● **TASK TO COMPLETE**: For this exercise, the lines from the one with "nearest chain restaurant" through the end of the material below must be output exactly, without pictures.

+ + + + + + +

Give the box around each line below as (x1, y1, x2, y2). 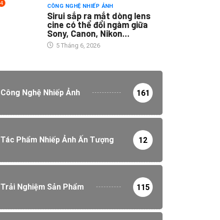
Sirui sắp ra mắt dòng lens (47, 10, 151, 21)
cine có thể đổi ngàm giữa (47, 19, 148, 30)
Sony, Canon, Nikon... (47, 27, 130, 39)
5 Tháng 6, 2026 (54, 41, 100, 49)
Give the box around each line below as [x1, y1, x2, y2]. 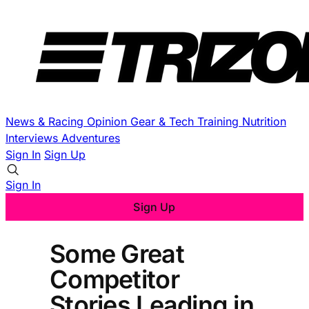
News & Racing [6, 114, 87, 128]
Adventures [61, 131, 120, 145]
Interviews [6, 131, 61, 145]
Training [197, 114, 242, 128]
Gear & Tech [130, 114, 197, 128]
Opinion [87, 114, 130, 128]
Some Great [50, 238, 184, 269]
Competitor [50, 263, 179, 295]
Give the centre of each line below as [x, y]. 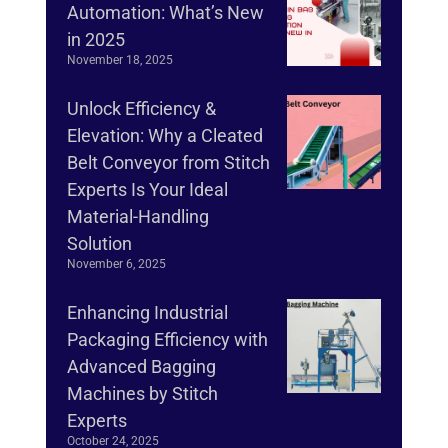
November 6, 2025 [116, 264]
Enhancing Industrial [147, 313]
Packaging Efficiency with [167, 340]
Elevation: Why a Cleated [165, 136]
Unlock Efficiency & [141, 109]
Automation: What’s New [165, 13]
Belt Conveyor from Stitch [168, 163]
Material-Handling [138, 217]
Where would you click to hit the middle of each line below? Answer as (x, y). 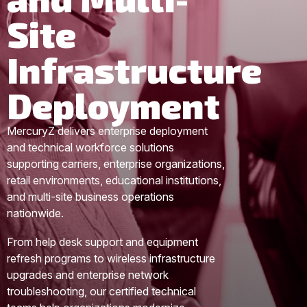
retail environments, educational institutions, (114, 181)
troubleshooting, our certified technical (101, 292)
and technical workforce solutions (90, 148)
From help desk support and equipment (102, 242)
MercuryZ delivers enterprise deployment (107, 131)
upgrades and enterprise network (88, 275)
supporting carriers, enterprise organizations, (116, 164)
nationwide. (35, 213)
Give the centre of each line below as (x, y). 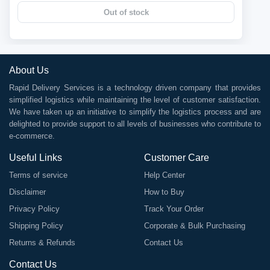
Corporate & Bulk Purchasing (195, 226)
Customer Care (177, 158)
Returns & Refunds (42, 243)
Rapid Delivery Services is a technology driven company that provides (135, 88)
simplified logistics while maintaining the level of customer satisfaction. (135, 100)
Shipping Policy (36, 226)
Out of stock (126, 12)
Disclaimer (27, 192)
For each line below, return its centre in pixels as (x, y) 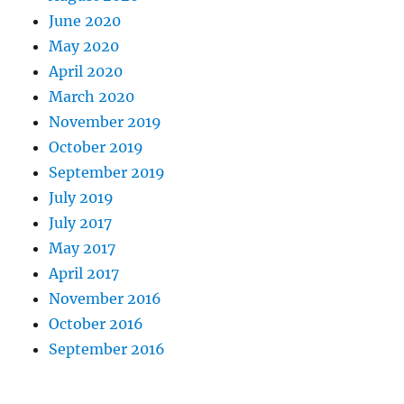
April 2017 (84, 273)
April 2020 (86, 71)
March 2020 (92, 96)
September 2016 (107, 349)
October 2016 (96, 323)
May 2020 (84, 46)
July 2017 (81, 222)
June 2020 (85, 20)
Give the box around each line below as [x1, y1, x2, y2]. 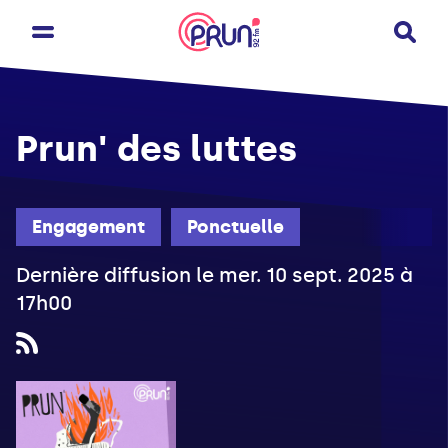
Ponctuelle [187, 216, 284, 239]
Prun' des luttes [16, 127, 297, 170]
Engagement [32, 216, 145, 239]
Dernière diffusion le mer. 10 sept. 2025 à [16, 263, 413, 288]
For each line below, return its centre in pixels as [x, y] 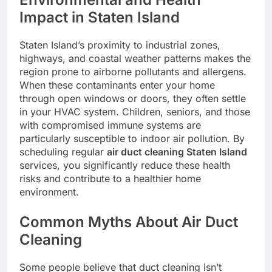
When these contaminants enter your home [117, 85]
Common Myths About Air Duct [129, 222]
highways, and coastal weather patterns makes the [135, 59]
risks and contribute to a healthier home [110, 179]
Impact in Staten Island [100, 18]
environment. [49, 192]
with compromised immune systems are [110, 125]
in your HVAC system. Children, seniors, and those [135, 112]
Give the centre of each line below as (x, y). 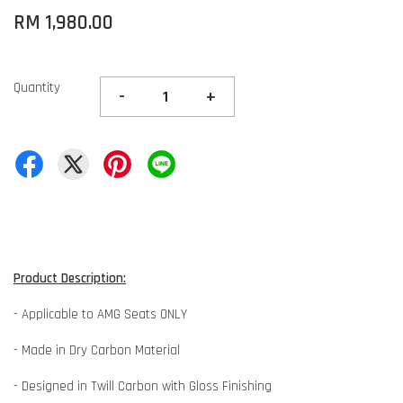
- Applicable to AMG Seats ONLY (100, 314)
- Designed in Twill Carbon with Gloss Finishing (143, 386)
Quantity (37, 87)
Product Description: (70, 278)
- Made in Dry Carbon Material (97, 350)
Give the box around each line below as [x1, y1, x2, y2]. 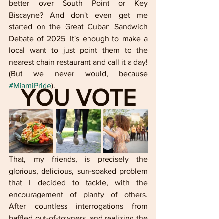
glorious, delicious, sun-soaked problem [9, 166, 148, 175]
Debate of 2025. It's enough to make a [9, 34, 148, 43]
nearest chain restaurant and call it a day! [9, 57, 148, 66]
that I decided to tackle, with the [9, 178, 148, 187]
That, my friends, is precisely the [9, 154, 148, 163]
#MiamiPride [9, 81, 51, 89]
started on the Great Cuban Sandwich [9, 22, 148, 31]
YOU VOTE [21, 84, 136, 110]
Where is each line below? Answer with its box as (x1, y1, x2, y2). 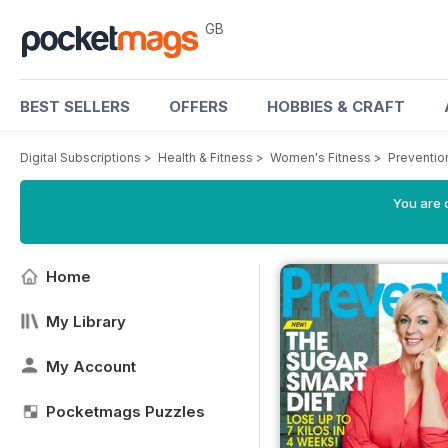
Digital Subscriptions (20, 150, 141, 165)
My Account (46, 357, 136, 376)
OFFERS (169, 97, 228, 116)
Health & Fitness (158, 150, 253, 165)
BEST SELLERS (20, 97, 130, 116)
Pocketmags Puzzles (46, 402, 205, 421)
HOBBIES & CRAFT (267, 97, 405, 116)
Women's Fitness (270, 150, 371, 165)
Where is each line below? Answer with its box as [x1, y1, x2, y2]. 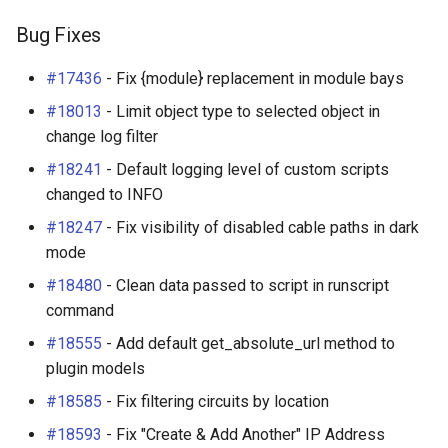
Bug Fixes [16, 23, 102, 47]
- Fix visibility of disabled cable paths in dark [102, 218, 419, 237]
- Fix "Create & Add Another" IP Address [102, 425, 385, 444]
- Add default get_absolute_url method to [102, 334, 395, 353]
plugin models [46, 359, 145, 378]
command [46, 301, 114, 320]
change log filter [46, 127, 158, 146]
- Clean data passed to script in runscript [102, 276, 389, 295]
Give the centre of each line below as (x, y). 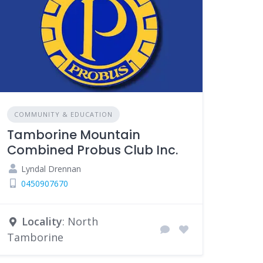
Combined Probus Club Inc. (93, 150)
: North (80, 222)
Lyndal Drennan (50, 169)
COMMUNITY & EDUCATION (64, 114)
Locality (42, 222)
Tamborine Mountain (74, 135)
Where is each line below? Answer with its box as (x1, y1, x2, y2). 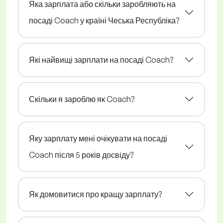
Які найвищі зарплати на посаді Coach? (29, 54, 173, 65)
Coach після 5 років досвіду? (29, 149, 133, 160)
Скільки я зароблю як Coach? (29, 94, 134, 104)
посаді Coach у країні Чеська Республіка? (29, 15, 179, 25)
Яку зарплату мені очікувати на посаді (29, 133, 167, 143)
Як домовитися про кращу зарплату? (29, 189, 162, 199)
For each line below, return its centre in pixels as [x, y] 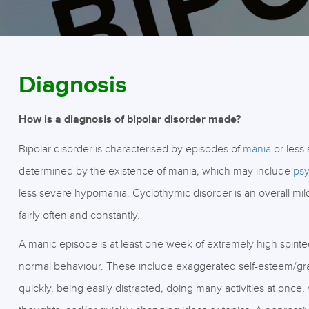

+ + + + + + +

● **EXERCISE OUTPUT**:
nearest chain restaurant and call it a day! [9, 57, 148, 66]
that I decided to tackle, with the [9, 178, 148, 187]
That, my friends, is precisely the [9, 154, 148, 163]
#MiamiPride [9, 81, 51, 89]
started on the Great Cuban Sandwich [9, 22, 148, 31]
YOU VOTE [21, 84, 136, 110]
Where is each line below? Answer with its box as (x1, y1, x2, y2). 
Digital Subscriptions (20, 150, 141, 165)
My Account (46, 357, 136, 376)
OFFERS (169, 97, 228, 116)
Health & Fitness (158, 150, 253, 165)
BEST SELLERS (20, 97, 130, 116)
Pocketmags Puzzles (46, 402, 205, 421)
HOBBIES & CRAFT (267, 97, 405, 116)
Women's Fitness (270, 150, 371, 165)
Where is each line below? Answer with its box as [x1, y1, x2, y2]. 
Bug Fixes [16, 23, 102, 47]
- Fix visibility of disabled cable paths in dark [102, 218, 419, 237]
- Fix "Create & Add Another" IP Address [102, 425, 385, 444]
- Add default get_absolute_url method to [102, 334, 395, 353]
plugin models [46, 359, 145, 378]
command [46, 301, 114, 320]
change log filter [46, 127, 158, 146]
- Clean data passed to script in runscript [102, 276, 389, 295]
Give the centre of each line below as (x, y). 
Combined Probus Club Inc. (93, 150)
: North (80, 222)
Lyndal Drennan (50, 169)
COMMUNITY & EDUCATION (64, 114)
Locality (42, 222)
Tamborine Mountain (74, 135)
Where is each line below? Answer with its box as (x1, y1, x2, y2). 
Які найвищі зарплати на посаді Coach? (29, 54, 173, 65)
Coach після 5 років досвіду? (29, 149, 133, 160)
Скільки я зароблю як Coach? (29, 94, 134, 104)
посаді Coach у країні Чеська Республіка? (29, 15, 179, 25)
Яку зарплату мені очікувати на посаді (29, 133, 167, 143)
Як домовитися про кращу зарплату? (29, 189, 162, 199)
For each line below, return its centre in pixels as [x, y] 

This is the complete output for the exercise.